Data items:

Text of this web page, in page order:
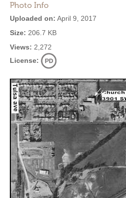
Photo Info
Uploaded on: April 9, 2017
Size: 206.7 KB
Views: 2,272
License:
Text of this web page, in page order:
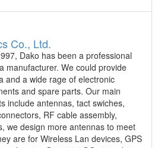
Co., Ltd.
Dako has been a professional
manufacturer. We could provide
and a wide rage of electronic
and spare parts. Our main
include antennas, tact swiches,
RF cable assembly,
we design more antennas to meet
are for Wireless Lan devices, GPS
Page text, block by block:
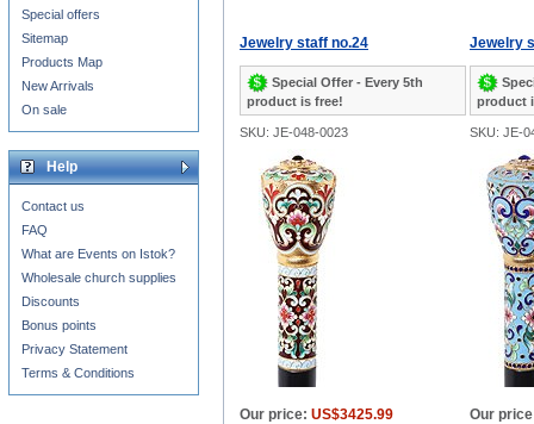
Jewelry staff no.24
Special Offer - Every 5th
product is free!
Jewelry
product
SKU: JE-048-0023 SKU: JE-
Our price: US$3425.99 Our
Special offers
Sitemap
Products Map
New Arrivals
On sale
Help
Contact us
FAQ
What are Events on Istok?
Wholesale church supplies
Discounts
Bonus points
Privacy Statement
Terms & Conditions
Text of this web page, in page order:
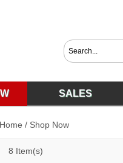
SALES
Home / Shop Now
8 Item(s)
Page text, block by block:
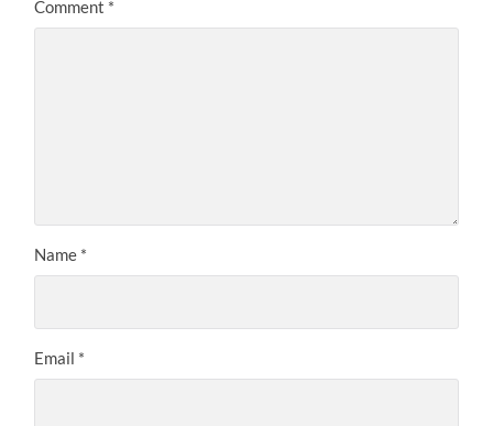
Comment *
Name *
Email *

*Exercise details:* Would you write each entry out again exactly, omitting the images?

*Result:*
Text of this web page, in page order:
Photo Info
Uploaded on: April 9, 2017
Size: 206.7 KB
Views: 2,272
License:
Text of this web page, in page order:
Co., Ltd.
Dako has been a professional
manufacturer. We could provide
and a wide rage of electronic
and spare parts. Our main
include antennas, tact swiches,
RF cable assembly,
we design more antennas to meet
are for Wireless Lan devices, GPS
Page text, block by block:
Jewelry staff no.24
Special Offer - Every 5th
product is free!
Jewelry
product
SKU: JE-048-0023 SKU: JE-
Our price: US$3425.99 Our
Special offers
Sitemap
Products Map
New Arrivals
On sale
Help
Contact us
FAQ
What are Events on Istok?
Wholesale church supplies
Discounts
Bonus points
Privacy Statement
Terms & Conditions
Text of this web page, in page order:
SALES
Home / Shop Now
8 Item(s)
Page text, block by block:
Comment *
Name *
Email *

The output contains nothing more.